## What is expected
Each entry must come back word for word; drop the images as you go.

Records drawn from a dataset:
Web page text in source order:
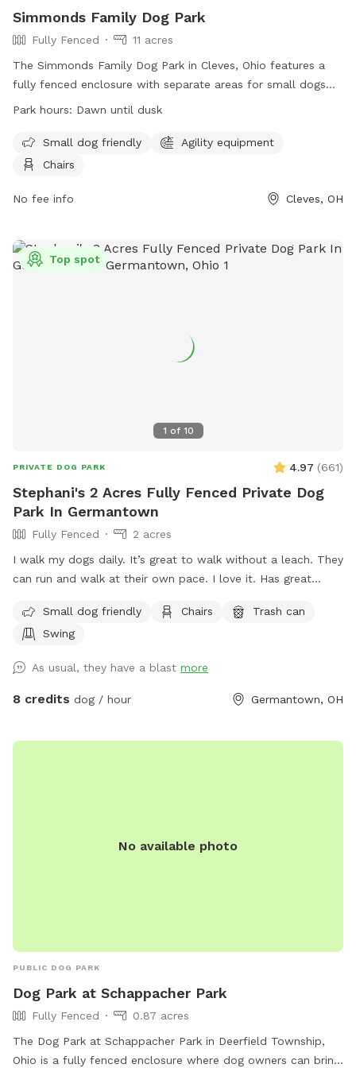
Simmonds Family Dog Park
Fully Fenced
11 acres
The Simmonds Family Dog Park in Cleves, Ohio features a
fully fenced enclosure with separate areas for small dogs
and agility equipment. Visitors must adhere to dog park
watching dogs closely, and cleaning up after them. The park
is open from dawn until dusk and provides chairs for visitors.
aggressive dogs must be removed immediately. For more
forest/simmonds-family-dog-park or contact them at (513)
info@greatparks.org
Park hours: Dawn until dusk
Small dog friendly
Agility equipment
Chairs
No fee info Cleves, OH
1 of 10
Top spot
PRIVATE DOG PARK 4.97 (661)
Stephani's 2 Acres Fully Fenced Private Dog
Park In Germantown
Fully Fenced
2 acres
I walk my dogs daily. It’s great to walk without a leach. They
can run and walk at their own pace. I love it. Has great
to yourself when you are there. See if you can find the
carving in one of the trees. 😎 The pool is off limits
Small dog friendly Chairs
Trash can
Swing
As usual, they have a blast more
8 credits dog / hour Germantown, OH
No available photo
PUBLIC DOG PARK
Dog Park at Schappacher Park
Fully Fenced
0.87 acres
The Dog Park at Schappacher Park in Deerfield Township,
Ohio is a fully fenced enclosure where dog owners can bring

## Expected answer
Web page text in source order:
Simmonds Family Dog Park
Fully Fenced
11 acres
The Simmonds Family Dog Park in Cleves, Ohio features a
fully fenced enclosure with separate areas for small dogs
and agility equipment. Visitors must adhere to dog park
watching dogs closely, and cleaning up after them. The park
is open from dawn until dusk and provides chairs for visitors.
aggressive dogs must be removed immediately. For more
forest/simmonds-family-dog-park or contact them at (513)
info@greatparks.org
Park hours: Dawn until dusk
Small dog friendly
Agility equipment
Chairs
No fee info Cleves, OH
1 of 10
Top spot
PRIVATE DOG PARK 4.97 (661)
Stephani's 2 Acres Fully Fenced Private Dog
Park In Germantown
Fully Fenced
2 acres
I walk my dogs daily. It’s great to walk without a leach. They
can run and walk at their own pace. I love it. Has great
to yourself when you are there. See if you can find the
carving in one of the trees. 😎 The pool is off limits
Small dog friendly Chairs
Trash can
Swing
As usual, they have a blast more
8 credits dog / hour Germantown, OH
No available photo
PUBLIC DOG PARK
Dog Park at Schappacher Park
Fully Fenced
0.87 acres
The Dog Park at Schappacher Park in Deerfield Township,
Ohio is a fully fenced enclosure where dog owners can bring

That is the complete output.